KİTAP YORUM
FİLİZ KALKIŞIM ÇOLAK
Ah dumanlı dumanlı sevdiğim; efkarlı nazlı sevdamızdan bir damla su
süzdüm dudaklarının çizgilerinde derinleşen ırmakların göğsüne! Eğildim öptüm ah,
taşlardan seken çığlıklardan bir şarkı söyledim içli bir türkü, daldım o
günlerin toy sancılarından hayaline!

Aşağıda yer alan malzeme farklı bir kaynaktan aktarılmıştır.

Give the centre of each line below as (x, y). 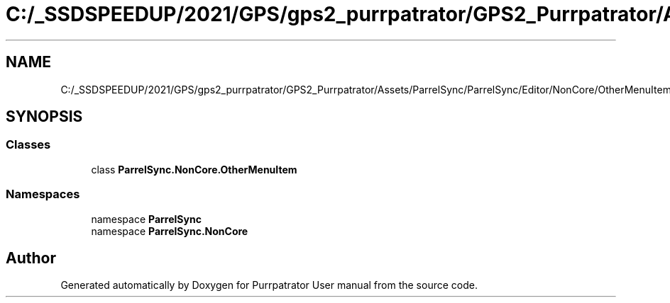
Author (31, 258)
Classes (28, 145)
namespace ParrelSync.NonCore (170, 231)
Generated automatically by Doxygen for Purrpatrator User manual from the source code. (269, 285)
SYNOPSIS (44, 117)
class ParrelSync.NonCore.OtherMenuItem (194, 169)
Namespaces (43, 194)
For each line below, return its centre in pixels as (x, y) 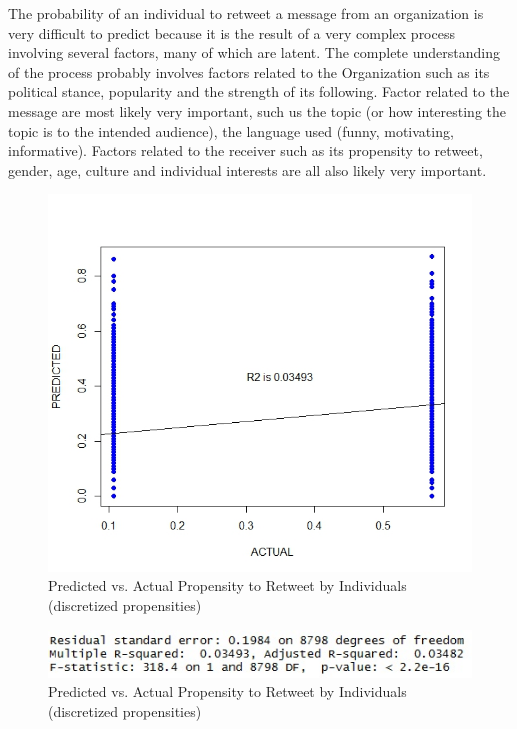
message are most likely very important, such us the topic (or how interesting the (257, 110)
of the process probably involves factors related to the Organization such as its (249, 71)
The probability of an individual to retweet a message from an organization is (246, 13)
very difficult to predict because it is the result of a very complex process (231, 32)
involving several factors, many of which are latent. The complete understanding (254, 52)
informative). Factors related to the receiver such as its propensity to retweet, (245, 150)
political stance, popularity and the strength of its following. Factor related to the (259, 91)
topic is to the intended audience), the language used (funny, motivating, (231, 130)

Mahsuni duydu, vurdu yürek teline teline;
gel ey sevdiğim türkülerin kınalı koynundan, başı dumanlı dağlarımın
rüzgarlarla süzülen yemyeşil duvağından… Hani
ceylanlar su içerdi ya avuçlarımızdan, işte orada saç bağının güneşin alnından
damladığı kaynağındayım pınarlarımızın.
Evet sevgili dostlar; haykırırken şair dizelerinin ruhuma üfledikleriyle bir an gelip yanı başınızda oturduğunu dost elini omzunuza koyarak iki çift sözle yalnızlığınıza yarenlik ettiğini hissediyorsunuz. O atmosfer öylesi güzeldi ki, heybesinde azık neyin, çıkarttığı tandır ekmeğine sarılmış çökeleğini sizinle paylaşmış bir dostun huzuruyla dalar gidersiniz özlediğiniz o günlerin sıcaklığına. Tıpkı bir baba, bir kardeş, sevgili, can, dost gibi!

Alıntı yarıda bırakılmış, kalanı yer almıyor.